Изменить стиль страницы

Все присутствовавшие на собраниях Серапионов литераторы и художники поначалу молодежью воспринимались как члены Братства (состав ордена еще не был очерчен), а гостями считались те, кто, интересуясь литературой, сам не пишет. Именно этим объясняется список ордена, посланный Познером Ремизову в уже цитированном письме: «Братья: Груздев — брат настоятель, Никитин — брат канонарх, Лунц — брат скоморох, Шкловский — брат скандалист, я — молодой брат. Без прозвища — Вы, Ахматова, Анненков, Замятин, Зощенко, Одоевцева, Коля Чуковский.
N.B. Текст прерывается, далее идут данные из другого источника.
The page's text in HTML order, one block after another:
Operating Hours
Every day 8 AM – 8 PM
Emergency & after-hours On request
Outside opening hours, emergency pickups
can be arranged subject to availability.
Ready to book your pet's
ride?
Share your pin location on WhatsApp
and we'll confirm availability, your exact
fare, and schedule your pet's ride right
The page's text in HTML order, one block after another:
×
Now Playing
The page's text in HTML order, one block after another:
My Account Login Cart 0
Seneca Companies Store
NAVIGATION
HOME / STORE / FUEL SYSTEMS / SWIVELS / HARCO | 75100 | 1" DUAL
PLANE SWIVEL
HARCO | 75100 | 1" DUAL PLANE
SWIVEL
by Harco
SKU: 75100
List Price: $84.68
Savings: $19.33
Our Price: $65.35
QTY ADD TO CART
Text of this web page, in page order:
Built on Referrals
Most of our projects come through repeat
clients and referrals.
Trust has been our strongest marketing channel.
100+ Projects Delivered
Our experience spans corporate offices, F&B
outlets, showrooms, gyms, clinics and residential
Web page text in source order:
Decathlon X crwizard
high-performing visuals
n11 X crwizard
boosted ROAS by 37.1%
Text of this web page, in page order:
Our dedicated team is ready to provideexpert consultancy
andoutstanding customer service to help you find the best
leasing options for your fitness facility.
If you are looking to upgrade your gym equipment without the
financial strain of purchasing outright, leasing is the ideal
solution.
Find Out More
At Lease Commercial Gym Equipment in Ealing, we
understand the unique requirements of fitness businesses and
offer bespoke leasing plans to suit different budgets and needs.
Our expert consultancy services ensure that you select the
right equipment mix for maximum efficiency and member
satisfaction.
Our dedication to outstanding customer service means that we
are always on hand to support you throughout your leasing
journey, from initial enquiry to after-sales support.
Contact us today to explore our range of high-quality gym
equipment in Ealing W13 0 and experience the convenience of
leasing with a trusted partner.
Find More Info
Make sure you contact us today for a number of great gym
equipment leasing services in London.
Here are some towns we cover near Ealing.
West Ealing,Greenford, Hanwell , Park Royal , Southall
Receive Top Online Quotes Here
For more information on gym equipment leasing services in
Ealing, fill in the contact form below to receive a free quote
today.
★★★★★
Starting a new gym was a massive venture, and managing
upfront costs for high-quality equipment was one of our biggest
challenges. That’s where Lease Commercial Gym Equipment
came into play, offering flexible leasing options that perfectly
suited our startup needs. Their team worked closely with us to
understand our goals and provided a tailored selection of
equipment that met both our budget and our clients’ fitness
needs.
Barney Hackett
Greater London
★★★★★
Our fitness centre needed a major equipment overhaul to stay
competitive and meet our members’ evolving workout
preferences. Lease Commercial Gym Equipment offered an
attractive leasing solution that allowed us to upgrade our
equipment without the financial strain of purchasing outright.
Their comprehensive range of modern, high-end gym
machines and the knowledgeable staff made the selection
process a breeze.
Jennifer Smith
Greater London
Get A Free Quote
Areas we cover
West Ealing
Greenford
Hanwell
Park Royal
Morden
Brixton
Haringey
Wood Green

Остальные — гостишки». Ремизов воспринимал собрания у Серапионов как игру, некий вариант его Обезьяньей Великой Вольной Палаты, поэтому в своих заметках о Серапионах не придавал значения точным фактам, а то и попросту фантазировал — такова уж была его натура.

Описывая в 1960-е годы собрание 1 февраля 1921-го, присутствовавший на нем Н. Чуковский называет лишь впоследствии признанных членами Братства[44]. А в черновике автобиографии М. Слонимского (1924) написано так: «Вместе с Лунцем, Зощенко, Никитиным, Груздевым, Полонской, Вл. Познером организовал общество „Серапионовы братья“. Собирались у меня»[45]. Но и тут уже вкралась неточность: Зощенко у Серапионов появился не 1 февраля, а попозже[46]. По совокупности документов разного достоинства можно установить динамику «комплектования» группы «Серапионовы Братья».

Вот как она выглядит.

Инициаторы: Слонимский, Лунц, Никитин, Познер.
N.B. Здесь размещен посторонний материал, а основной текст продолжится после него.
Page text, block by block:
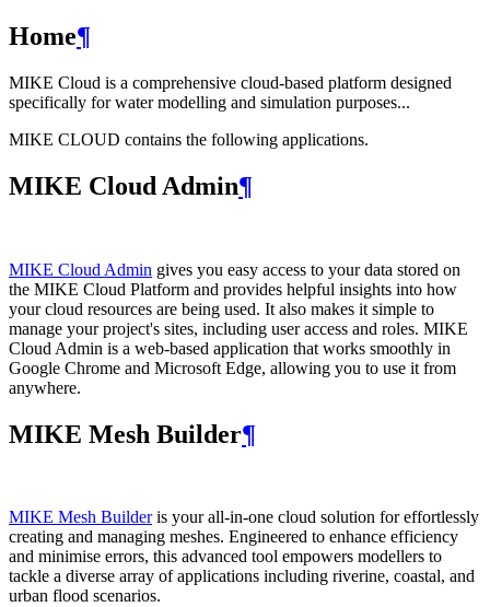
Home¶
MIKE Cloud is a comprehensive cloud-based platform designed
specifically for water modelling and simulation purposes...
MIKE CLOUD contains the following applications.
MIKE Cloud Admin¶
MIKE Cloud Admin gives you easy access to your data stored on
the MIKE Cloud Platform and provides helpful insights into how
your cloud resources are being used. It also makes it simple to
manage your project's sites, including user access and roles. MIKE
Cloud Admin is a web‑based application that works smoothly in
Google Chrome and Microsoft Edge, allowing you to use it from
anywhere.
MIKE Mesh Builder¶
MIKE Mesh Builderis your all-in-one cloud solution for effortlessly
creating and managing meshes. Engineered to enhance efficiency
and minimise errors, this advanced tool empowers modellers to
tackle a diverse array of applications including riverine, coastal, and
urban flood scenarios.
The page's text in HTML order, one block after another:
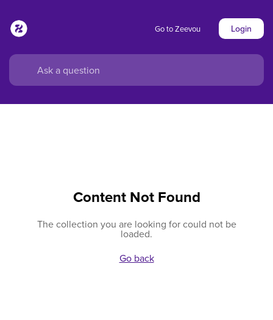
Go to Zeevou Login
Content Not Found
The collection you are looking for could not be
loaded.
Go back
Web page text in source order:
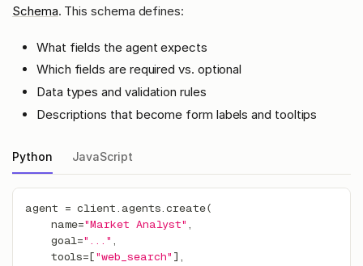
Schema. This schema defines:
What fields the agent expects
Which fields are required vs. optional
Data types and validation rules
Descriptions that become form labels and tooltips
Python JavaScript
agent = client . agents.create(
    name
="Market Analyst" ,
    goal
="..." ,
    tools
= [ "web_search" ] ,
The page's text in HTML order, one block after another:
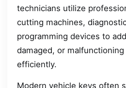
technicians utilize
cutting machines,
programming devices to
damaged, or
efficiently.
Modern vehicle keys often
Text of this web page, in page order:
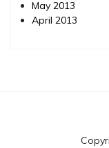
May 2013
April 2013
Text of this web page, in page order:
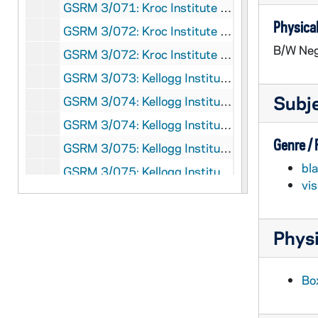
GSRM 3/071: Kroc Institute for International Peace Studies Student Conference; photos by Steve Moriarty, 1993/0326-27
GSRM 3/072: Kroc Institute for International Peace Studies - James P. Sterba and Kenneth Sayre lecture in Hesburgh Center Auditorium on "Reconciling Anthropocentric and Nonanthropocentric Environmental Ethics"; photos by Steve Moriarty, 1993/0319
GSRM 3/072: Kroc Institute for International Peace Studies staff in the office, including with Theresa; photos by Steve Moriarty, 1993/03
GSRM 3/073: Kellogg Institute for International Studies - Patricia Narciso student seminar in C-103 Hesburgh Center on "The Emerging Voice of Women in El Salvador"; photos by Steve Moriarty, 1993/0323
GSRM 3/074: Kellogg Institute for International Studies - Dr. Margaret Crahan lecture in Hesburgh Center Lecture Hall on "Truthtelling and Accountability: Lessons from El Salvador, Argentina, and Chile"; photos by Steve Moriarty, 1993/0324
GSRM 3/074: Kellogg Institute for International Studies - Peri E. Arnold lecture in C-103 Hesburgh Center on "Institutional Changes in the U.S. Presidency: The Case of the Progressive Era"; photos by Steve Moriarty, 1993/0325
GSRM 3/075: Kellogg Institute for International Studies - Jorge A. Bustamante lecture in C-103 Hesburgh Center on "NAFTA and Immigration"; photos by Steve Moriarty, 1993/0406
GSRM 3/075: Kellogg Institute for International Studies - Leslie Bethell lecture in C-103 Hesburgh Center on "Latin America between the Second World War and the Cold War, 1944-1948: The Defeat of Democracy, Labor, and the Left"; photos by Steve Moriarty, 1993/0408
GSRM 3/076: Kellogg Institute for International Studies - Adam Przeworski lecture in C-103 Hesburgh Center on "Democracy and Development in South America: 1946-1980"; photos by Steve Moriarty, 1993/0415
B/W
Genre /

К первому собранию (не позже 1 февраля 1921 года) добавились Груздев, Полонская, Н. Чуковский.

Затем появился Зощенко (м. б. его пригласила Полонская, занимавшаяся с ним вместе в Студии).

Следом появился Федин (его привел либо Замятин, либо Слонимский — он вспоминает, что познакомился с Фединым у Горького[47]).

Потом Шкловский привел Вениамина Зильбера (только в 1922 году он выбрал себе псевдоним Каверин[48], а на вечерах 1921 года в Доме Искусств выступал под своей собственной фамилией); Каверин отчетливо помнит, что в тот первый его приход к Серапионам Федин среди них уже был[49].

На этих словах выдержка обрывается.